++++ SUPPLIED MATERIAL

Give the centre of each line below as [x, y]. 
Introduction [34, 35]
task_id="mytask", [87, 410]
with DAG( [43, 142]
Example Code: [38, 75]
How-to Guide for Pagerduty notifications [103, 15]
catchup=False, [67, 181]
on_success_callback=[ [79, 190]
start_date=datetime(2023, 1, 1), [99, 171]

++++++++
++++ SUPPLIED MATERIAL

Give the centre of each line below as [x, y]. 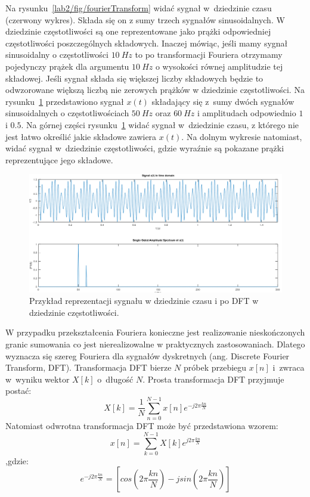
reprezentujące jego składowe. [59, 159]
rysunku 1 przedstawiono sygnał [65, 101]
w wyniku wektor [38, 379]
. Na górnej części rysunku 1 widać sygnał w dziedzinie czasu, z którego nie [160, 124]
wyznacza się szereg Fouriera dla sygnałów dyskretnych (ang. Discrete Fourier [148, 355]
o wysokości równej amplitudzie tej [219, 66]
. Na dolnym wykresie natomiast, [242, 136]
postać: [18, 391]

++++++++
++++ SUPPLIED MATERIAL

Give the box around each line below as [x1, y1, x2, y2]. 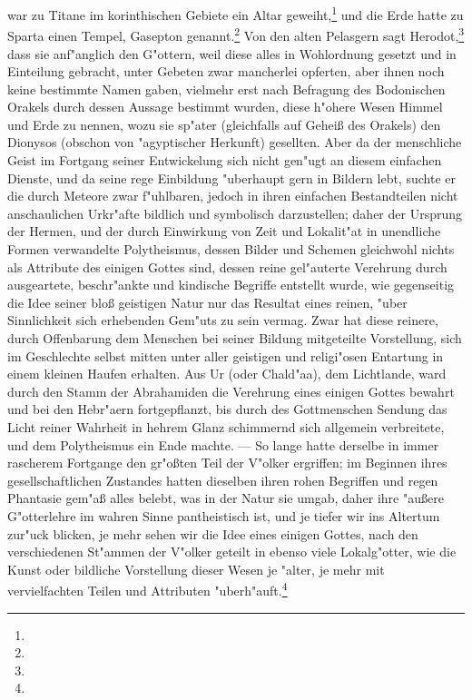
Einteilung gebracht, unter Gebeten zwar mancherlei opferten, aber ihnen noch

++++++++

• WHAT IS NEEDED
The exact lines of the material above starting at the one that contains "on_success_callback=[ [79, 190]" and ending at the one that contains "start_date=datetime(2023, 1, 1), [99, 171]" are what to retype; leave out everything else.

• OUTPUT FOR THIS EXERCISE
on_success_callback=[ [79, 190]
start_date=datetime(2023, 1, 1), [99, 171]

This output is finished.